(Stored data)
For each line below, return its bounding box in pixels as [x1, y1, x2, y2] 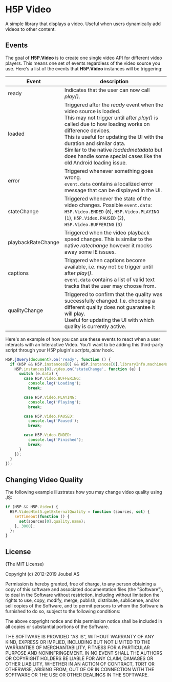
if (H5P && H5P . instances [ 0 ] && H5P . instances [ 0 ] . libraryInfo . [10, 361, 148, 367]
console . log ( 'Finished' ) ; [28, 437, 83, 443]
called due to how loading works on [64, 120, 150, 127]
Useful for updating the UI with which [64, 316, 154, 323]
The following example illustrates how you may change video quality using [5, 489, 162, 495]
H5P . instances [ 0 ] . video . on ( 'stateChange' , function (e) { [14, 366, 141, 372]
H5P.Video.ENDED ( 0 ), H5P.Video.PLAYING [64, 208, 160, 215]
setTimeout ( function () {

### TRY IT
Return every line from the entries above that contains the word "instances".

### TASK SOLUTION
if (H5P && H5P . instances [ 0 ] && H5P . instances [ 0 ] . libraryInfo . [10, 361, 148, 367]
H5P . instances [ 0 ] . video . on ( 'stateChange' , function (e) { [14, 366, 141, 372]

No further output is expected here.